Well, exams are over. I did see two streakers before the end. (They were nothing to write home about.) We are now in intersession, and I'm taking some time off. When I go back, it will be on the day-side shift, but never fear, I am sure I will have more fun and wacky stories to relate to you. Why am I so sure? One word: co-workers.

Plus in July, I will be taking a studio art class to amuse myself. I'll be rubbing shoulders with students everyday, and bonus, they'll be art students. Hijinks will ensue. Trust me.

Thursday, May 12, 2005

So I get this phone call around 3AM the other night...

Vampire Librarian: Hello, Library X.

Caller: Hi, is it busy in the library?

VL: No, not too bad.

Caller: How about on the 1st floor?

(The 1st floor is the quiet floor and three floors below me.)

VL: I have no idea.

Caller: Well, I was thinking about streaking. Do you think it's a good time to do that?

VL: The library's pretty empty, and people are leaving steadily. The ones who are still here won't appreciate the disruption.

Caller: Gotcha. Maybe I'll come by some other night.

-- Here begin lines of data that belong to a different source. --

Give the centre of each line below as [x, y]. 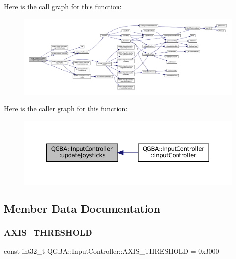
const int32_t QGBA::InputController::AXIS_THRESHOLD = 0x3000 [112, 251]
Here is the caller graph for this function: [66, 109]
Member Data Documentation [82, 208]
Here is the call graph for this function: [63, 6]

VL: Sounds good. If you want maximum exposure, around midnight is best.

Caller: Thanks. Bye.

VL: Thank you for calling the library.


Friday, May 06, 2005


It's that time of year again when eyes start twitching, hygiene is forgotten, streaking becomes a form of stress relief, and sleep becomes a mythical creature. Yes, exams are upon us once again. To assist you, your helpful vampire librarian has dug up these "study aids" because you know simply doing the assignment or studying for the test is crazy talk.

1. Professors ARE sadistic. Time to get back at them.

2. For when you're put on the spot and can't think fast enough.

3. Medication.

4. Spells, spells, spells!

5. Or you could just rely on good old luck.


Wednesday, May 04, 2005

Confession Time

You know I actually do like helping students. I know I give them a lot of grief and poke fun at them, but when they have a real problem or question, I do honestly try to help them, and when I'm able to give them the information they need, I feel good or conversely feel bad when I'm unable to assist them.

Granted at 3am, a student doesn't have many research options immediately available to him. My library only has a slim collection while all of the bigger research libraries don't open till 8am. The databases are available, but often there's only a citation for the article they need. The limitations can be frustrating.

More often than not though, I am not approached with a research question but a computer question. Printing, saving, accessing problems arise frequently, and I am the desperate student's only IT hope.

I have gotten the dubious honor of being known as something of a computer expert. I am wary of the title because I have had no formal training. My success usually can be attributed to dumb luck, pedantry, or rote action. I don't know why a .pdf won't print beyond the first page in a particular program, but if you save it and open it again, the whole document will now print. I don't know why a document you emailed to yourself appears as gibberish when you open it. I can maybe help you clean it up, but the gibberish is gibberish to me too. That is odd that the computer won't recognize your memory stick. Let me try it. Oh, the memory stick is a little too wide to plug in completely to the front USB port. We'll have to plug it into the back. There now it appears to be working. And if all else fails, why don't we restart the computer or move to another one to see if the problem will just miraculously go away.

Yes, miracles do happen, and when the student turns to me with a relieved smile to thank me, attributing the miracle to me, I get a queasy feeling in my stomach like the computer goddess will smite me for falsely taking praise that is due to her.